Eine Frau war als Mädchen wegen "Schwachsinnigkeit" in die "Heilanstalt" eingeliefert worden, acht Jahre alt war sie, als sie knapp vor der Gaskammer doch noch wieder umkehren durfte, wie durch ein Wunder wurde ihr Leben gerettet. In mühsamer Eigenarbeit produziert sie dann, Jahrzehnte später, ein Buch mit ihrer Geschichte. Vergeblich versucht sie, an ihre Krankenakten von damals heranzukommen und die diskriminierenden "Diagnosen" der Nazi-Ärzte aus der "Heilanstalt" in Brandenburg korrigieren zu lassen. Doch der Arm der Behörden, erst derjenigen in der DDR, dann derjenigen im wiedervereinigten Deutschland, ist länger.

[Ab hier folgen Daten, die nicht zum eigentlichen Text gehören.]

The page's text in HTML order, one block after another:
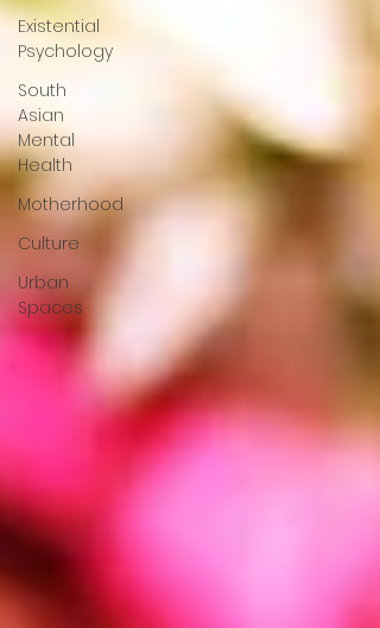
Existential
Psychology
South
Asian
Mental
Health
Motherhood
Culture
Urban
Spaces
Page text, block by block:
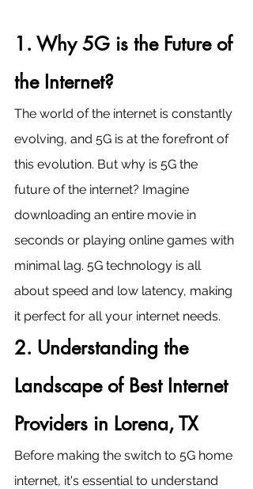
1. Why 5G is the Future of
the Internet?
The world of the internet is constantly
evolving, and 5G is at the forefront of
this evolution. But why is 5G the
future of the internet? Imagine
downloading an entire movie in
seconds or playing online games with
minimal lag. 5G technology is all
about speed and low latency, making
it perfect for all your internet needs.
2. Understanding the
Landscape of Best Internet
Providers in Lorena, TX
Before making the switch to 5G home
internet, it's essential to understand
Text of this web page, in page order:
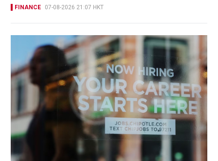
FINANCE 07-08-2026 21:07 HKT
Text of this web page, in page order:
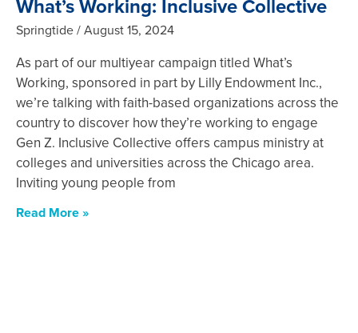
What’s Working: Inclusive Collective
Springtide August 15, 2024
As part of our multiyear campaign titled What’s
Working, sponsored in part by Lilly Endowment Inc.,
we’re talking with faith-based organizations across the
country to discover how they’re working to engage
Gen Z. Inclusive Collective offers campus ministry at
colleges and universities across the Chicago area.
Inviting young people from
Read More »
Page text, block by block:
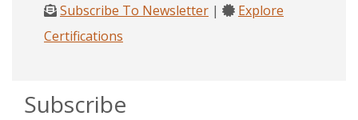
Subscribe To Newsletter |
Explore
Certifications
Subscribe

Eine Frau, die zur Nazi-Zeit wegen "Schizophrenie" eingeliefert und dann zwangssterilisiert wurde, erzählt von der tiefgreifenden Bedeutung, den dieser Eingriff für ihr Leben gehabt hat. Sie hat ihre ganz eigenen Schlüsse daraus gezogen und engagiert sich jetzt für eine andere Psychiatrie, für einen anderen Umgang mit psychischer Krankheit. Sie referiert zum Beispiel auf "Psychoseseminaren", in denen unter Psychosen Leidende, Angehörige und Ärzte ein freies Forum des Austausches finden.

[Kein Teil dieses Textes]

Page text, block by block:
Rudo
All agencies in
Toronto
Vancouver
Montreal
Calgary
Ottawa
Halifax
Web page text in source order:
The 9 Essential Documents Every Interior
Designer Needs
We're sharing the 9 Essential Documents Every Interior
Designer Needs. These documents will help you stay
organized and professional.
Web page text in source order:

Die Menschen diesseits der Akten versuchen, teilweise nach jahrzehntelangem Schweigen, zu ihrer eigenen Geschichte zu finden. Doch damit bleiben sie weitgehend allein. Ein kleiner Verband der "Euthanasie"-Geschädigten kämpft um Rehabilitation und Entschädigung der Betroffenen, doch die Zugeständnisse, die er der Politik abtrotzt, sind minimal. Dass den Opfern der nationalsozialistischen "Gesundheits"-Politik, den zwangsweise sterilisierten Männern und Frauen, den Eingesperrten und Gefolterten, den Angehörigen der Ermordeten eine Entschädigung für die Verbrechen zusteht, sollte selbstverständlich sein. Doch der Rechtsstaat BRD hat sich dagegen immer mit Händen und Füßen gewehrt. Zum Beispiel mit höchstrichterlichen Urteilen, die die Zwangssterilisierungen nach dem "Gesetz über die Verhütung erbkranken Nachwuchses" von 1934 als rechtsstaatlich in Ordnung absegneten. Zum Beispiel mit Almosenzahlungen an die Betroffenen, vor deren Erhalt jedoch hohe bürokratische Hürden aufgebaut wurden.

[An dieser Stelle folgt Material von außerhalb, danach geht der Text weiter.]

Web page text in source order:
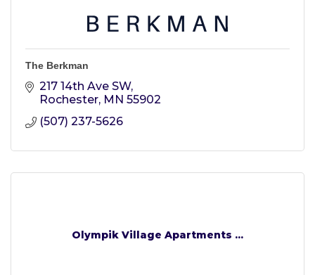
The Berkman
217 14th Ave SW
Rochester MN 55902
(507) 237-5626
Olympik Village Apartments ...
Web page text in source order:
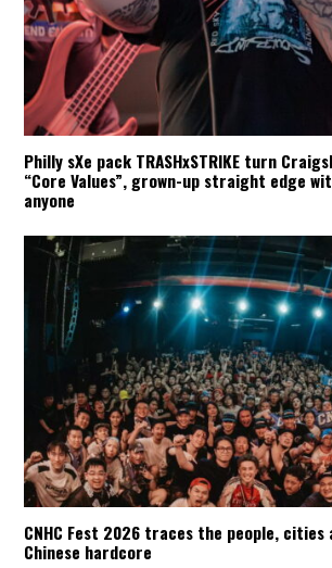
Philly sXe pack TRASHxSTRIKE turn
“Core Values”, grown-up straight edge
anyone
CNHC Fest 2026 traces the people, cities
Chinese hardcore
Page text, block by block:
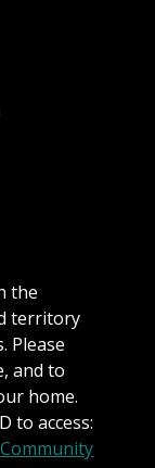
the
territory
Please
and to
home.
to access:
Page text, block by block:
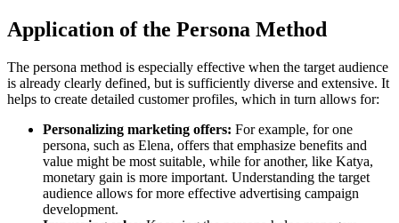
Application of the Persona Method
The persona method is especially effective when the target audience
is already clearly defined, but is sufficiently diverse and extensive. It
helps to create detailed customer profiles, which in turn allows for:
Personalizing marketing offers: For example, for one
persona, such as Elena, offers that emphasize benefits and
value might be most suitable, while for another, like Katya,
monetary gain is more important. Understanding the target
audience allows for more effective advertising campaign
development.
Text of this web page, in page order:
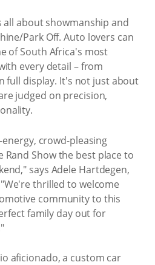
all about showmanship and
Park Off. Auto lovers can
of South Africa's most
every detail – from
full display. It's not just about
judged on precision,
crowd-pleasing
Show the best place to
says Adele Hartdegen,
"We're thrilled to welcome
community to this
family day out for
aficionado, a custom car
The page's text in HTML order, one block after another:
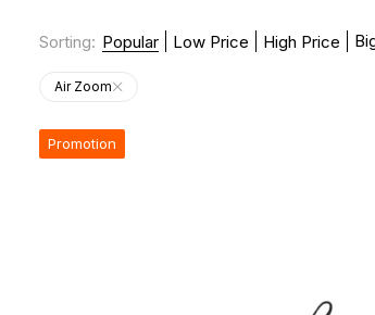
Sorting: Popular Low Price High Price
Air Zoom
Promotion
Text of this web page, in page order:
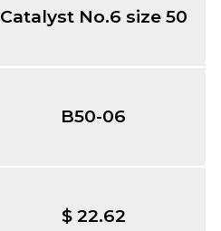
Catalyst No.6 size 50
B50-06
$ 22.62

Irgendwann wird der letzte "Fall" sich erledigt haben, wird die oder der letzte, die/der noch persönlich von der Verfolgung durch die NS-Mediziner betroffen gewesen ist, verstorben sein. Dann kann die Bundesrepublik Deutschland für sich reklamieren, die nationalsozialistische Verfolgung erfolgreich auf ihre Weise verlängert zu haben. Die Archivarin im Bundesarchiv freilich wird noch lange damit beschäftigt sein, die Schriftstücke über die Opfer eines deutschen "Gesundheits"-Wahns zu rekonstruieren.
Henning Hofmann
ad acta. Buch/Regie: Antje Hubert/Olga Schell. Beta SP/Video. 85 Min., BRD 2002.